Frequently Asked Questions

How much time do you spend on clearance per week?

About 90 minutes total — 15 minutes Sunday planning, 12-minute Monday drive-by if warranted, a few mid-week checks on my phone, 8 minutes Friday for Nordstrom Rack, and ~25 minutes Saturday for one targeted store run.

Do you actually use your own product?

Yes — I built Endless because I wanted exactly this kind of feed across every store. I use it every Sunday night and most mornings. If it didn’t make my routine faster, I wouldn’t keep it as the centerpiece.

Is checking deals daily worth it?

In my experience, no. Daily checking led me to make worse purchases — there’s always something kind-of-on-sale, and I’d talk myself into it. A weekly cadence with one or two targeted check-ins works better.

What’s the one thing most people overdo?

Driving to stores.
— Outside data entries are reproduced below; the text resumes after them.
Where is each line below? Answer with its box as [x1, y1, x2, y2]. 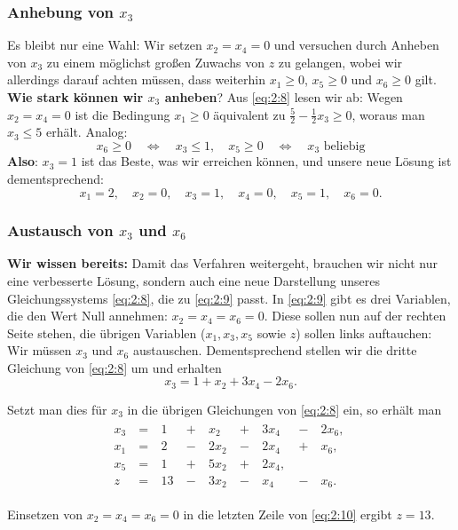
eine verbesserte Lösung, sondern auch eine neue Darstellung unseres [7, 271, 380, 289]
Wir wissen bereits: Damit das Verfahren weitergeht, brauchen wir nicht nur [7, 254, 438, 273]
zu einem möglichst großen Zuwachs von [46, 52, 265, 71]
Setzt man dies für [7, 399, 107, 418]
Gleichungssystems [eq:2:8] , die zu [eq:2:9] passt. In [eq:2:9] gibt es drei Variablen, [7, 289, 451, 307]
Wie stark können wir [7, 88, 144, 106]
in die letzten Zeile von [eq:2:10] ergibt [183, 504, 392, 523]
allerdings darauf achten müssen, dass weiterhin [7, 70, 266, 89]
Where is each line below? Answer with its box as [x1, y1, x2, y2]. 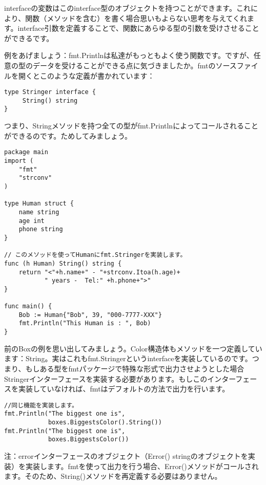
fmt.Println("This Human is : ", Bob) [18, 320, 151, 327]
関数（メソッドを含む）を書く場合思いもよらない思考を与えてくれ [25, 12, 248, 23]
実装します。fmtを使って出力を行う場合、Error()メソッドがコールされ [25, 460, 259, 471]
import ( [4, 157, 34, 164]
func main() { [4, 303, 52, 310]
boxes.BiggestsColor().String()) [48, 419, 162, 426]
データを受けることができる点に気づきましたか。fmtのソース [32, 60, 237, 70]
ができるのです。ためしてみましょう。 [4, 130, 132, 141]
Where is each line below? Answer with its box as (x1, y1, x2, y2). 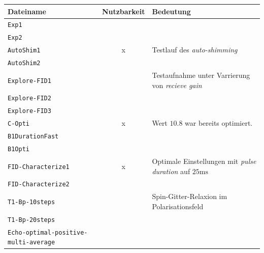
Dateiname (8, 6, 46, 16)
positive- (55, 229, 88, 236)
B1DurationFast (8, 133, 59, 140)
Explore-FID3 (8, 107, 51, 115)
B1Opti (8, 146, 29, 153)
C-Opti (8, 120, 29, 128)
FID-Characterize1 (8, 163, 70, 171)
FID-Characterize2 (8, 181, 70, 188)
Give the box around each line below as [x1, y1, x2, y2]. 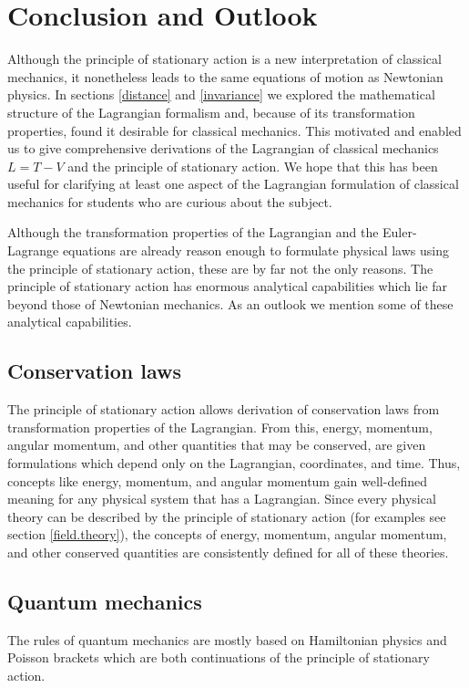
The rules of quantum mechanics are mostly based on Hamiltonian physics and [7, 630, 447, 649]
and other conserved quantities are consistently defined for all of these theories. [7, 542, 449, 561]
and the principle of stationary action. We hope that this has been [67, 156, 438, 175]
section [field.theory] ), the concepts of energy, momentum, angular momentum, [7, 525, 447, 544]
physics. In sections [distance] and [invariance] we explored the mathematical [7, 85, 435, 104]
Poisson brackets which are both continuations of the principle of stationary [7, 648, 430, 667]
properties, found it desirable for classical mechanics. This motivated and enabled [7, 120, 462, 140]
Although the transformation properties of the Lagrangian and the [7, 223, 379, 242]
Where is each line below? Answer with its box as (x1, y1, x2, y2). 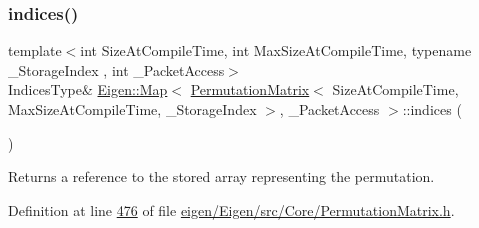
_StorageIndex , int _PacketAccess (8, 59, 225, 80)
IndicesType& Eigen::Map (8, 79, 168, 100)
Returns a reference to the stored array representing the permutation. (8, 166, 435, 187)
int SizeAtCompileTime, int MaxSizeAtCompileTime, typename (80, 40, 472, 61)
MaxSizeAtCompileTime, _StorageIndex (8, 99, 257, 119)
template (8, 40, 62, 61)
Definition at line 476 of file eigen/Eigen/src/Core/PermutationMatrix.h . (8, 199, 455, 220)
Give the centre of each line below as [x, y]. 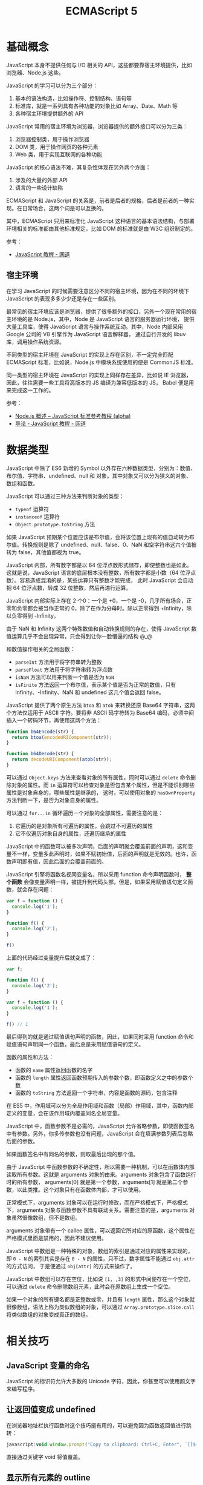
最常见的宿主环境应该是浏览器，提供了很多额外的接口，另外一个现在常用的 [99, 311]
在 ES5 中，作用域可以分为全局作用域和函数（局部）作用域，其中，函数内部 [100, 1106]
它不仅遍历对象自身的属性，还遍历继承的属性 [71, 833]
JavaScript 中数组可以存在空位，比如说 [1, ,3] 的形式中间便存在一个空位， [100, 1279]
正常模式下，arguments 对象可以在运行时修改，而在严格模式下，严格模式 [97, 1203]
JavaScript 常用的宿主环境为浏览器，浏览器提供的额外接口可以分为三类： [97, 126]
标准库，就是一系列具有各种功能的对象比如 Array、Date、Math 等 [96, 106]
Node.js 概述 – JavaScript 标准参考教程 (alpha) [73, 415]
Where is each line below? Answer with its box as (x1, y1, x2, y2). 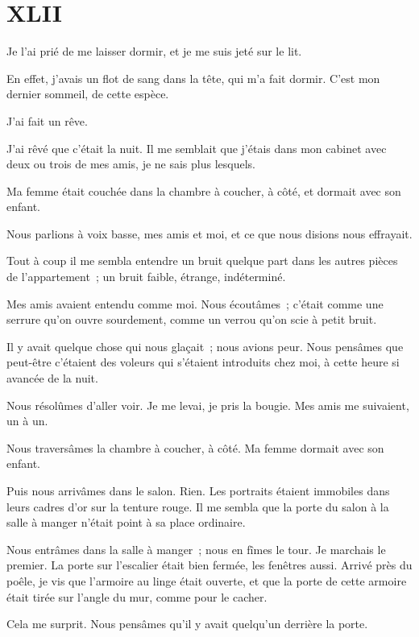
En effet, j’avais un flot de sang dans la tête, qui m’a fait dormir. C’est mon (6, 69, 380, 86)
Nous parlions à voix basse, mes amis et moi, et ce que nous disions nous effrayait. (6, 225, 413, 242)
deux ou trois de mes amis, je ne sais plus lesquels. (6, 155, 255, 172)
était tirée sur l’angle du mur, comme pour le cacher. (6, 588, 268, 605)
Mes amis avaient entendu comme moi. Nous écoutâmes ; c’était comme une (6, 295, 384, 312)
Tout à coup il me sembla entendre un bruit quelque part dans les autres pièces (6, 252, 398, 269)
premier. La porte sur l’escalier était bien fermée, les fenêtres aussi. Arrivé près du (6, 556, 413, 573)
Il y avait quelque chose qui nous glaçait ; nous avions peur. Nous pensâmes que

Most clearance is checkable remotely now. I’ll only drive when something specific is flagged. The “I’ll just stop by Home Depot and see what’s there” instinct is the single biggest time-waster I had to break.

What if I only have 30 minutes a week?

Spend it Sunday night doing the plan. Skip everything else. One focused 30-minute scan of every store within driving distance — sorted by markdown depth — beats five 30-minute walk-throughs of a single store.